Linye tersenyum kecut, “Mungkin paman guru sudah terlalu lapar, apapun jadi terasa nikmat!”
Sambil bicara, ia meletakkan mangkuk kosong di meja.
“Paman guru, hari ini ada rencana? Mau antar para tamu itu pulang?”
Daozhang Simumu mengusap perut, mengangguk.
“Benar! Lebih cepat diantar, lebih cepat kita menerima bayaran!”
Sekarang ia bangun dengan segar, siap mengawal para tamu pulang ke rumah.
Semakin cepat mereka pulang, semakin cepat keluarga para tamu merasa tenang!
Kerinduan akan tanah air, tertanam dalam keyakinan setiap anak bangsa!
Itulah juga tugas seorang pengantar jenazah!
Linye tersenyum bertanya, “Paman guru, perlu bantuan?”
Daozhang Simumu menatap Linye, berpikir sejenak, kemudian mengangkat alis tersenyum dan menggeleng.
“Tidak perlu! Aku bisa sendiri, malam ini berangkat! Sebelum fajar sudah kembali!”
“Ayo, aku mau lihat anak itu! Mangkok-mangkok ini biar Jiale yang cuci nanti!” Daozhang berkata sambil berbalik meninggalkan dapur.
Linye mengikuti dengan senyum lebar.
Kebetulan, mereka berdua punya pemikiran yang sama!
Cuci piring? Tidak mungkin, seumur hidup tidak akan kulakukan!
……
“Aduh, akhirnya selesai!”
Jiale selesai membersihkan lantai terakhir, berdiri sambil meregangkan pinggang yang pegal, puas menikmati hasil kerjanya.
Rumah ini sudah bertahun-tahun tak berpenghuni, lantainya juga lama tak pernah dibersihkan.
Tebal debu mengendap di lantai, membersihkannya sangat sulit, jadi ia harus mengganti air dan mengelap ulang sekali lagi!
Artinya ia membersihkan dua kali!
“Jiale, istirahatlah sebentar!”
Jiale mendengar itu, tersenyum canggung, lalu menggaruk kepala.

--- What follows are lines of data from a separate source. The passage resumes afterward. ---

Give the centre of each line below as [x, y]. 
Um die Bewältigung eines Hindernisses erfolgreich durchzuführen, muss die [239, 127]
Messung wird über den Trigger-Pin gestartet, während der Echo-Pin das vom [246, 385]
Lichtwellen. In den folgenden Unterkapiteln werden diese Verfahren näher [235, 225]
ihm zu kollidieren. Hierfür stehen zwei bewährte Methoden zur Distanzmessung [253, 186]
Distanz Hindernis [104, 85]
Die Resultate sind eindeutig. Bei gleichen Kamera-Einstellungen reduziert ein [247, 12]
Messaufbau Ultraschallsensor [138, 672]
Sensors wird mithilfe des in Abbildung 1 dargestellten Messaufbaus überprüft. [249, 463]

Ketika hendak bicara, ia melihat gurunya masuk dengan anggun, pakaian berkibar, langkah penuh wibawa.
Linye pun mengikuti di belakangnya sambil tersenyum, tampak sangat antusias menanti sesuatu.
“Guru!” Senyum di wajah Jiale langsung kaku, penampilan gurunya sepertinya menandakan pertanda buruk.
Guru Yixiu dan Qingqing juga menatap Daozhang Simumu!
“Simumu, lama tidak bertemu!”
“Aku benar-benar tidak ingin bertemu denganmu lagi!” Daozhang Simumu berkata tanpa basa-basi kepada Guru Yixiu.
Linye menggelengkan kepala, dua orang itu memang musuh bebuyutan!